We meet up with my running friend and head for the post-race buffet. My tummy is upset, but I am hungry. I eat very, very slowly. Still, it's the wrong thing to do. Not long after, I feel sick again. They sit with me patiently and wait for me to feel better.
By the time I make it home, the fresh socks are no longer fresh. They are also now drenched in blood. I don't care. I'm too tired and I feel too bad to care. I plug in my Garmin to find out that I was a minute and some slower than last time... but my average and maximum heart rate were slightly higher. That means I was working harder, but the results did not show it.
I have started to pay more attention to heart rate training. I see that in today's race, I spent a good 11 and a half minutes in zone 5. The rest was in zone 4, save for a couple of hundred feet.

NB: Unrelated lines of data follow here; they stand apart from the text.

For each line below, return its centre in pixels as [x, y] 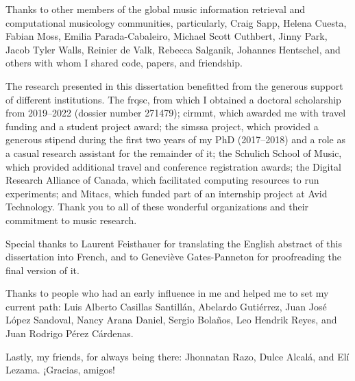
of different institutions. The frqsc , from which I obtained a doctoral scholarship [173, 99]
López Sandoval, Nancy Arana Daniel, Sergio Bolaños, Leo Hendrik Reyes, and [171, 320]
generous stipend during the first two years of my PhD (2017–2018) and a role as [176, 139]
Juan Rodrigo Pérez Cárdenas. [70, 333]
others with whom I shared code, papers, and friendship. [124, 63]
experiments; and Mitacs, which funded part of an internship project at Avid [167, 193]
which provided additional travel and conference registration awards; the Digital [173, 166]
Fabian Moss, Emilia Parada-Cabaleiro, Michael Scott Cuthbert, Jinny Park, [167, 36]
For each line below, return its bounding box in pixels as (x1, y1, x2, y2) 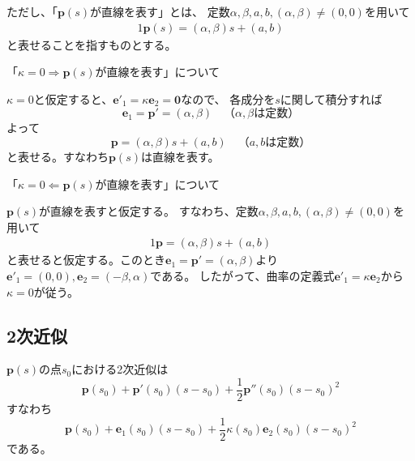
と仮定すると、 (33, 90, 113, 107)
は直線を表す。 (141, 148, 220, 164)
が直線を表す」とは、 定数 (90, 3, 230, 19)
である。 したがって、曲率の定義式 (150, 267, 335, 284)
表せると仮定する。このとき (17, 251, 165, 268)
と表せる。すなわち (6, 148, 109, 164)
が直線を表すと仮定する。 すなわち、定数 (39, 203, 259, 220)
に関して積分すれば (280, 90, 383, 107)
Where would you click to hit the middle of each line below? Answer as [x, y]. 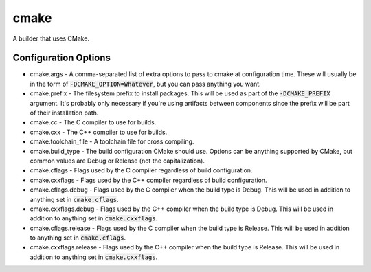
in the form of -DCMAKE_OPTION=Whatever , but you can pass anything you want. [145, 84]
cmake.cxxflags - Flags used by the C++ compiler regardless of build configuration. [148, 180]
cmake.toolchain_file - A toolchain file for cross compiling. [112, 141]
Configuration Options [62, 58]
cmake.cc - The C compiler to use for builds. [93, 122]
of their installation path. [64, 113]
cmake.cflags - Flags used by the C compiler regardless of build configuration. [141, 170]
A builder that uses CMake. [51, 38]
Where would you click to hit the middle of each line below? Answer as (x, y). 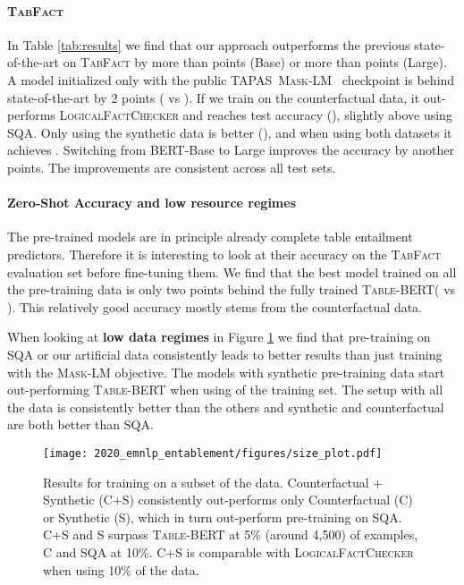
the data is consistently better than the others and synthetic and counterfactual (226, 407)
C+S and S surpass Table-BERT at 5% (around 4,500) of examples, (231, 534)
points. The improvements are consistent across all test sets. (172, 167)
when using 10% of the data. (121, 569)
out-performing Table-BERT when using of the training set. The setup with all (225, 390)
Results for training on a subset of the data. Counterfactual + (213, 482)
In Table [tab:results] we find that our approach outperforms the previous (209, 44)
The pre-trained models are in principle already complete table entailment (210, 237)
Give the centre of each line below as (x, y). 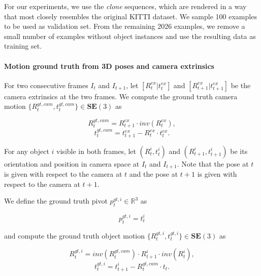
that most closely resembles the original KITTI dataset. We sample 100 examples (130, 16)
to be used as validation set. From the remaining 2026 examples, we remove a (125, 26)
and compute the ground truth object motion (75, 235)
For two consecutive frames (46, 85)
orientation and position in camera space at (72, 163)
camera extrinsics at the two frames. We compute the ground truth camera (121, 96)
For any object (27, 151)
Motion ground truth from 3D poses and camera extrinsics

I scroll through my training history. Only twice before have I ever spent that long in zone 5. Both times I threw up. Today, I managed to avoid that, though barely.
I am spent... completely and utterly spent. I grab a blanket and huddle under it. I'm too tired to shower even... and too sore and nauseous to care. I spend the next several hours under the blanket wondering many things... and trying to come to grapple with the concept of what it means to be "good enough."
Thus ends my first season of racing.